VO-DML registration

Markus Demleitner msdemlei at ari.uni-heidelberg.de
Mon Jan 23 11:39:43 CET 2017


Hi Omar,

[restricting to DM to reduce cross-posting; I've said as much over on
Registry]

On Fri, Jan 20, 2017 at 10:15:51AM -0500, Laurino, Omar wrote:
> well. It is not clear to me if your proposal implicitly allows this or not.

Ok, attached I'm amending Friday's proposal so it explicitly allows
this and makes some extra provisions for that.

> This is relevant for, but not limited to, this use case (Let's call it UC1):
> 
> > * Ascertain that a chosen prefix is not being used by another data model
> 
> 
> More generally, how would I search for all registered data models so to
> ascertain that a prefix has not been taken yet?

Oh -- I just notice that the careless author of RegTAP has decreed:

  Some complex metadata -- tr:languageFeature or vstd:key being
  examples -- cannot be kept in this [rr.res_detail] table. If a
  representation of such information in the relational registry is
  required, this standard will need to be changed.  [PDF p. 28]

Well, with VOResource 1.1 I'll touch RegTAP anyway, and the present
proposal would be a clear discovery case for vstd:key, so we'd just
be defining an additional table:

rr.key: ivoid, name, description

Then, it's just a matter of

SELECT
  ivoid, description
FROM
  rr.key
WHERE
  rr.name='vodml-prefix'

I'm not altogether happy with (ab-) using "description" for what's
obviously values, but as long as that's good enough[TM] I'd consider
that preferable to adding standards clutter.

The alternative would be to define an actual resource record type for
data models.  Doable, but then we'd have to start collecting use
cases fast.  Just doing it because we don't like "description"
doesn't seem proportional to me.

> The current approach is that DMs should be versioned so that backward
> compatible fixes and updates result in a new minor version, without a
> change of prefix, while major changes should result in a new major version
> and a new prefix.
> 
> Matched against your proposal this means that for each version (minor or
> major) one should create a new URI and add a registry entry, right? There

I am assuming that there is always a bijective mapping between
standard, prefix, and URI.  The VO-DML file itself might still
change, just as envisioned by Paul's schema versioning note (which is
in RFC right now -- check it out if you haven't yet:

http://wiki.ivoa.net/twiki/bin/view/IVOA/XMLVersRFC )

I believe the considerations made there largely apply to VO-DML, too.
This, in particular, means that DM URIs may not have minor versions
in them, at least if they have some operational meaning to clients
(which I'm not certain of).  Otherwise, if you change the DM URI,
you'd be breaking a client, which you're not allowed in a minor
update.

> is some ambiguity here, because the proposal talks about data models, but
> then in the example and in this sentence:
> 
> > It does not allow the automatic resolution between prefix and DM URI
> > from Registry data when a standard defines multiple data models.
> 
> 
> it looks like an entry corresponds to a standard document, which in turn
> might define multiple DMs.
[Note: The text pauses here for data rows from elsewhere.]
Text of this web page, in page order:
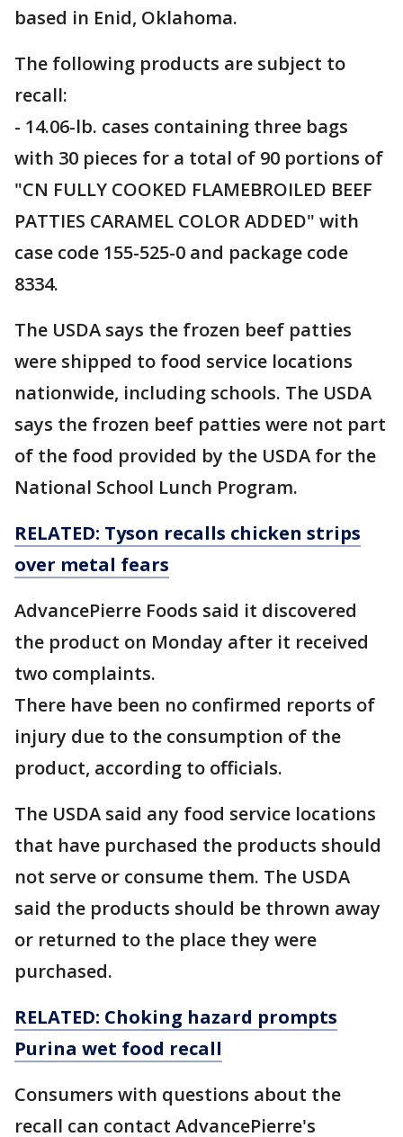
based in Enid, Oklahoma.
The following products are subject to
recall:
- 14.06-lb. cases containing three bags
with 30 pieces for a total of 90 portions of
"CN FULLY COOKED FLAMEBROILED BEEF
PATTIES CARAMEL COLOR ADDED" with
case code 155-525-0 and package code
8334.
The USDA says the frozen beef patties
were shipped to food service locations
nationwide, including schools. The USDA
says the frozen beef patties were not part
of the food provided by the USDA for the
National School Lunch Program.
RELATED: Tyson recalls chicken strips
over metal fears
AdvancePierre Foods said it discovered
the product on Monday after it received
two complaints.
There have been no confirmed reports of
injury due to the consumption of the
product, according to officials.
The USDA said any food service locations
that have purchased the products should
not serve or consume them. The USDA
said the products should be thrown away
or returned to the place they were
purchased.
RELATED: Choking hazard prompts
Purina wet food recall
Consumers with questions about the
recall can contact AdvancePierre's

In that case you would have to define multiple
> prefixes and multiple URIs for the same entry, and the entry would fall
> short on both the main use cases. To me, unless I am missing something in

No -- you just have multiple prefix and uri definitions.  The RegTAP
table given above will then look like this:

ivo://gavo/std/example  vodml-prefix foo
ivo://gavo/std/example  vodml-dmuri http://www.g-vo.org/xml/foo-1
ivo://gavo/std/example  vodml-prefix bar
ivo://gavo/std/example  vodml-dmuri http://www.g-vo.org/xml/bar-1

As long as you don't need to work out which URI belongs to which
prefix, all is fine.  Going from URI to prefix, incidentally, should
be simple because, IIRC, dmuri should resolve to the document.

Going the other way looks hard.  If you absolutely need to do this
using the Registry, we need to brainstorm.
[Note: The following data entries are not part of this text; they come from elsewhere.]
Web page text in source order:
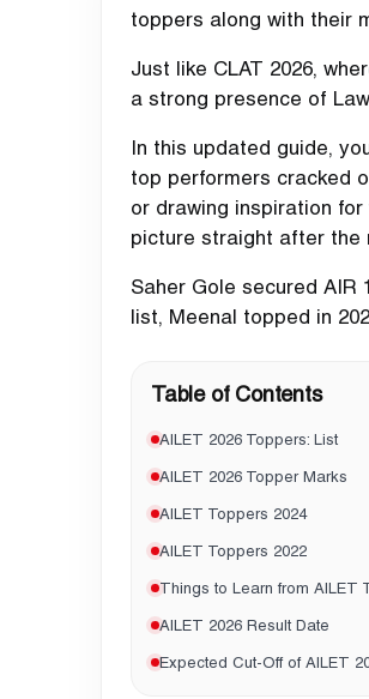
toppers along with their
Just like CLAT 2026,
a strong presence of
In this updated guide,
top performers cracked
or drawing inspiration
picture straight after the
Saher Gole secured AIR
list, Meenal topped in
Table of Contents
AILET 2026 Toppers: List
AILET 2026 Topper Marks
AILET Toppers 2024
AILET Toppers 2022
Things to Learn from AILET
AILET 2026 Result Date
Expected Cut-Off of AILET
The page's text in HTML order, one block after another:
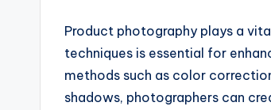
Product photography plays a
techniques is essential for
methods such as color
shadows, photographers can
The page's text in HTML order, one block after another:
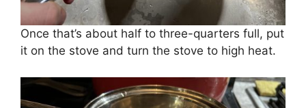
Once that’s about half to three-quarters full, put
it on the stove and turn the stove to high heat.
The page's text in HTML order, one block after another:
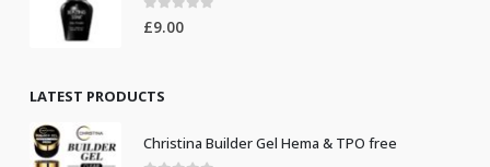
0out of 5
£9.00
LATEST PRODUCTS
Christina Builder Gel Hema & TPO free

> your proposal, it would seem more natural and useful to have a clear
> mechanism for mapping URIs to VODML descriptors in a 1-to-1 fashion in the
> registry. I don't know enough about the registry to formalize this in a

-- this would in effect require something like an extra table for
vodml registration in RegTAP.  If we go that way, I'd like to have an
extensible mechanism that would work for other record types facing
similar problems; actually, StandardKeys is such a similar problem,
so we even have something additional to try such a solution.

> Somewhat related to this, we should probably add a URI to the Model type in
> VODML. A VODML description document should be aware of its URI, analogously
> to what happens with XML schemata and namespaces. So, the URI should be

Yes!  Yes!  I think I've said as much in one of my RFC comments.

Actually, now that I think of it, the other thing that needs to go in
there to make it useful is the base URI of the HTML documentation
mentioned.  Again, the registry can't easily do that for you (as that
would require a sequence of complex types, which is always a
pain^Wextra table in a 1NF relational database), but in the VO-DML
file it's natural.

> To summarize, in my opinion we need to make sure that:
>   * models are searchable in the registry, so that UC1 is fulfilled.

True with the current proposal, at least with the RegTAP extension
mentioned above, which could have a reference implementation almost
immediately, and could be in REC by this time next year.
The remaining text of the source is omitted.